ALBERT KUVEZIN & YAT-KHA Poets And Lighthouses
Yat-Kha YAT005

The idea of Tuvan folk-rocker Albert Kuvezin and his band Yat-Kha has sometimes appealed more than the reality. Not always (they can put on a darkly blistering live show), but I haven’t found myself taking to the growly voiced Mr K and co. as much as I think I ought to. The omens for this new album weren’t looking too promising either: recorded on a remote Scottish island and including some musical settings of obscure Japanese poetry… doesn’t exactly sound like the soundtrack to a fun Saturday night does it? And yet Poets & Lighthouses turns out to be a winner. Stark, shamanistic but strangely beautiful, it features a whole new Yat-Kha line-up, including ‘Hardest Working Man in Roots-biz’ Lu Edmonds, Billy Bragg’s bassist Simon Edwards, clarinettist Sarah Homer and multi-instrumentalist Giles Perring (who also produced the recording at his studio on the Isle of Jura).

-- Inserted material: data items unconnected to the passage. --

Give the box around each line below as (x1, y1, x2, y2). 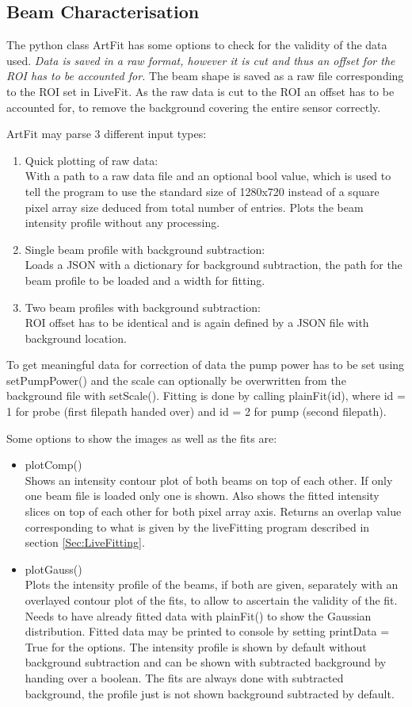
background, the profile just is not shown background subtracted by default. (25, 685, 395, 701)
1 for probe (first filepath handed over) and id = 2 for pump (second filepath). (6, 403, 387, 420)
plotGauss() (25, 560, 82, 577)
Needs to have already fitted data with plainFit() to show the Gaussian (25, 607, 372, 624)
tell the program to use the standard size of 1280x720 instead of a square (25, 183, 380, 199)
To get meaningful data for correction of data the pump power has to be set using (6, 356, 405, 373)
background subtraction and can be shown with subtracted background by (25, 654, 387, 670)
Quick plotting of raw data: (25, 152, 158, 168)
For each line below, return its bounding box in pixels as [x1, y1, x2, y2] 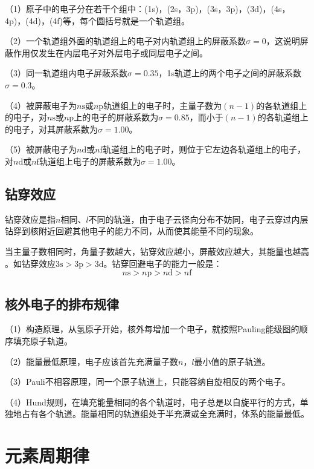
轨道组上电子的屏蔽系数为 [39, 154, 141, 167]
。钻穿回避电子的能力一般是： [103, 257, 222, 269]
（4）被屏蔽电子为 [5, 99, 77, 111]
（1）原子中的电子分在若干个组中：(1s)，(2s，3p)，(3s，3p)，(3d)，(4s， [5, 2, 290, 15]
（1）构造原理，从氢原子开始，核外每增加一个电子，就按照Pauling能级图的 [5, 323, 300, 335]
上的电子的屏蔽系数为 [74, 111, 159, 123]
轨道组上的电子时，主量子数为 [103, 99, 222, 111]
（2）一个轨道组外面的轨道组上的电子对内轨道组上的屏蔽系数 [5, 34, 246, 47]
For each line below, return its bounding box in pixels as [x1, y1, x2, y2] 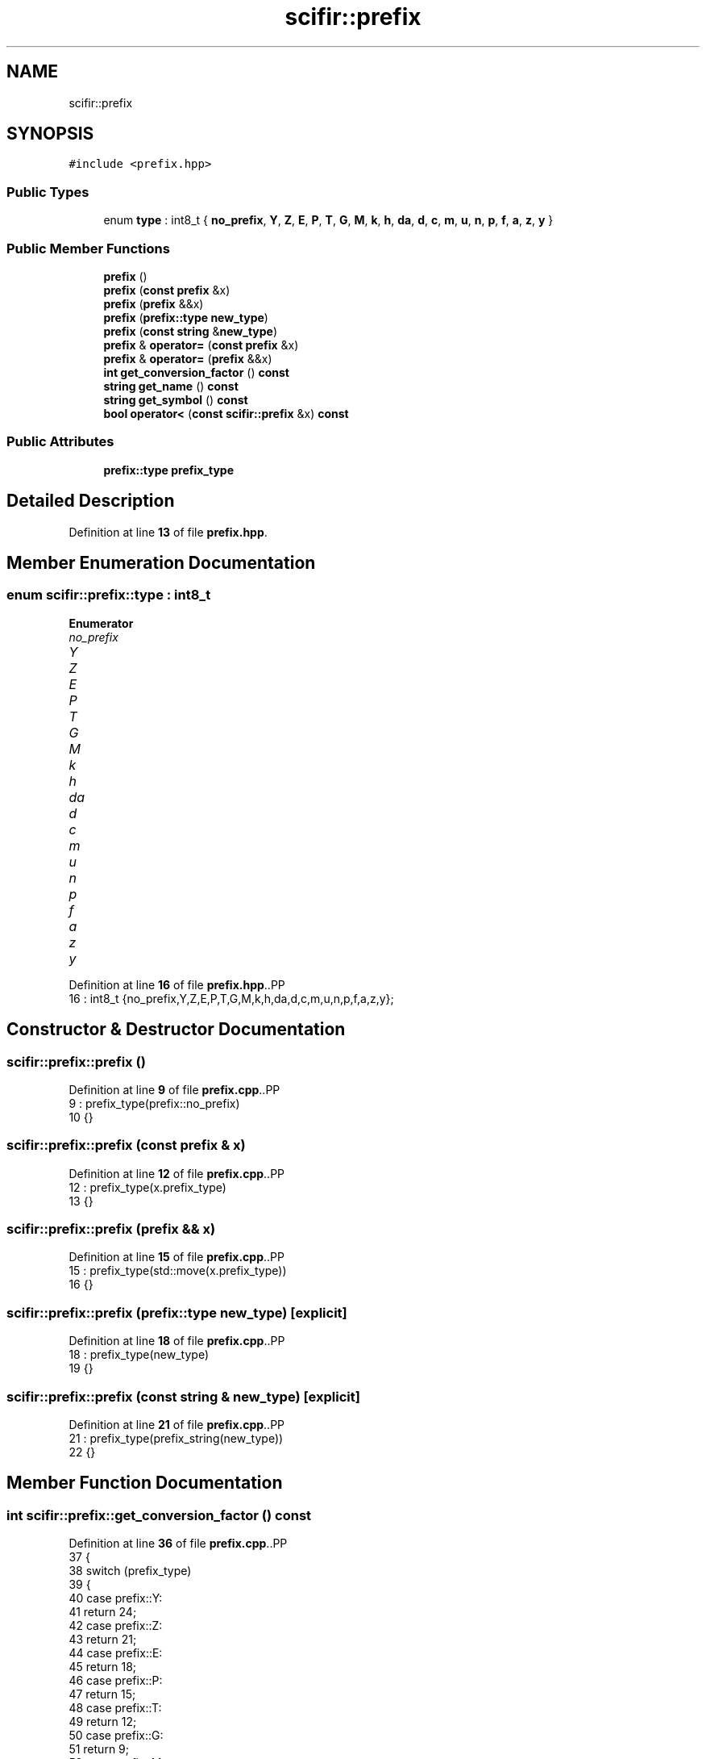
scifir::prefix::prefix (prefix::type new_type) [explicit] [6, 1304, 347, 1321]
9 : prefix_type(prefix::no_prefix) [69, 1096, 240, 1110]
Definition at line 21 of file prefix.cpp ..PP [69, 1417, 285, 1431]
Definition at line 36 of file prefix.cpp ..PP [69, 1536, 288, 1551]
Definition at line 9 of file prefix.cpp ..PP [69, 1082, 280, 1097]
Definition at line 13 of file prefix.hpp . [69, 524, 268, 539]
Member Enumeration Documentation [6, 552, 316, 573]
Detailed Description [6, 491, 175, 512]
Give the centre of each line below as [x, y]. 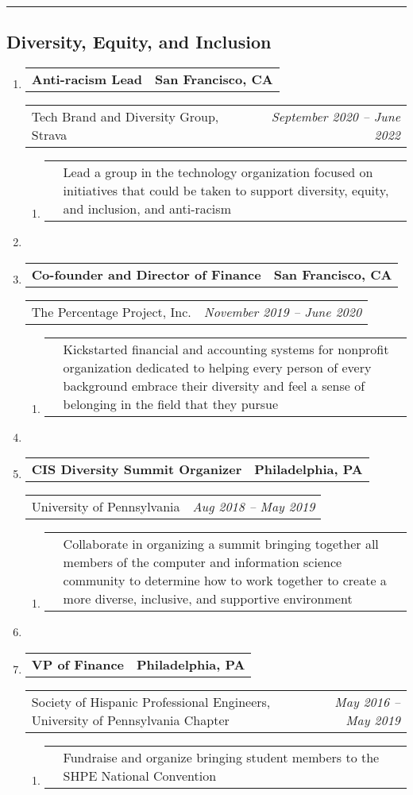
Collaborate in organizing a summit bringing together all [221, 544]
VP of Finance [78, 664]
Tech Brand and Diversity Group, [125, 117]
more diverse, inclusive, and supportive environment [208, 599]
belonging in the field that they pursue [170, 403]
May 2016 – [367, 701]
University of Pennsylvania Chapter [130, 720]
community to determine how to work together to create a [225, 581]
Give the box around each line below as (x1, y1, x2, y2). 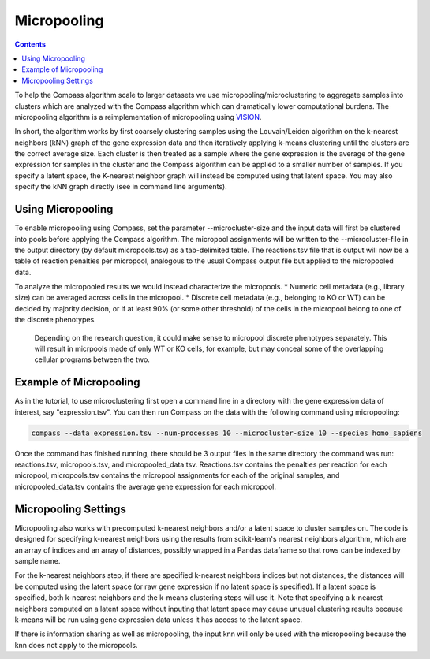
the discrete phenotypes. (14, 315, 96, 325)
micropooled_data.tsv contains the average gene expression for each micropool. (14, 482, 276, 491)
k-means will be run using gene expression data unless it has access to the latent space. (14, 615, 303, 624)
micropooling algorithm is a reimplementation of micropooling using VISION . (14, 112, 262, 121)
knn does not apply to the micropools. (14, 640, 138, 650)
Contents (14, 39, 47, 49)
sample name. (14, 556, 61, 565)
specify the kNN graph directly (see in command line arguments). (14, 182, 228, 192)
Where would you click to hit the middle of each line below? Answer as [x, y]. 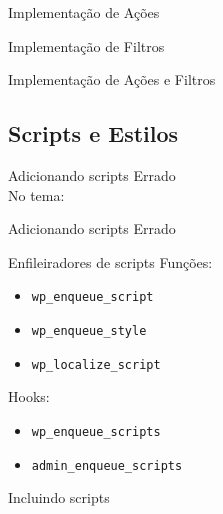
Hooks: [29, 396]
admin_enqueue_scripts [107, 465]
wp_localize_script [96, 364]
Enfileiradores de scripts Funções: [110, 261]
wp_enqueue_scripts [96, 431]
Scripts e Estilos [93, 133]
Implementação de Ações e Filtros [112, 79]
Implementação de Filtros [86, 45]
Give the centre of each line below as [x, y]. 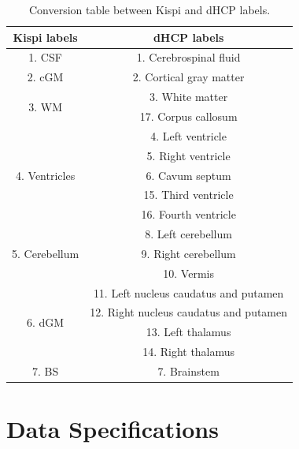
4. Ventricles [46, 175]
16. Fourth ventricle [188, 214]
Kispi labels [45, 37]
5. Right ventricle [188, 155]
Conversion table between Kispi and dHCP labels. [149, 9]
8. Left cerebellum [188, 234]
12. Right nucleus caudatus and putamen [189, 312]
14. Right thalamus [189, 352]
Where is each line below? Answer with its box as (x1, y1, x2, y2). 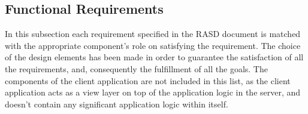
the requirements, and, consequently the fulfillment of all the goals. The (5, 62, 268, 75)
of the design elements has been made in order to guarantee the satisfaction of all (5, 51, 304, 63)
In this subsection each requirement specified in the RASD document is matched (5, 27, 301, 40)
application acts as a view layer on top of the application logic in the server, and (5, 86, 301, 98)
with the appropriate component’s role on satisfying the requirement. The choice (5, 39, 301, 51)
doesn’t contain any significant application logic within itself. (5, 97, 228, 110)
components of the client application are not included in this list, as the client (5, 74, 291, 87)
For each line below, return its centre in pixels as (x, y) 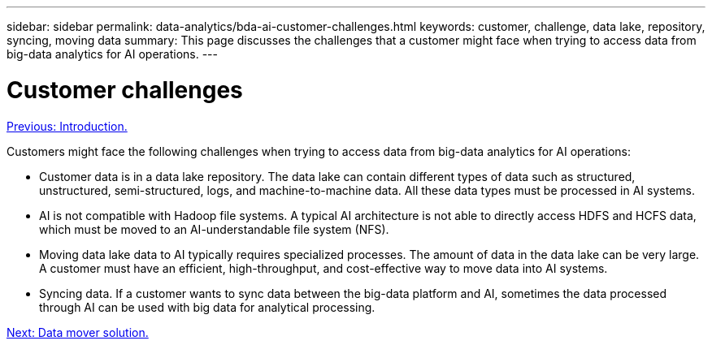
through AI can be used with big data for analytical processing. (207, 307)
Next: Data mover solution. (78, 332)
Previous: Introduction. (67, 126)
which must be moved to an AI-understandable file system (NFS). (214, 229)
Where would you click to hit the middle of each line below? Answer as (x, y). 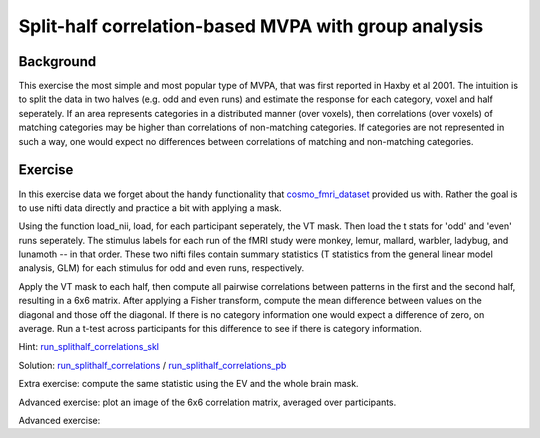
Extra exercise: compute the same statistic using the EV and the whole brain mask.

The sound is acoustic and varied, peaking with The Way My Poetry Should Go, where the rumbling lead vocals, ghostly chorus and unusual instrumentation bring to mind a kind of Tuvan/Celtic Tom Waits. There are interludes that feature just Kuvezin growling, whispering and intoning, a duet with Scottish smallpiper Neil Cameron and a lovely closing track that offsets Kuvezin’s ravaged voice with the sweet tones of Melanie Pappenheim. But it’s the instrumental backing, sometimes soaring, sometimes muted, always imaginative, that really makes the album such an unexpected joy.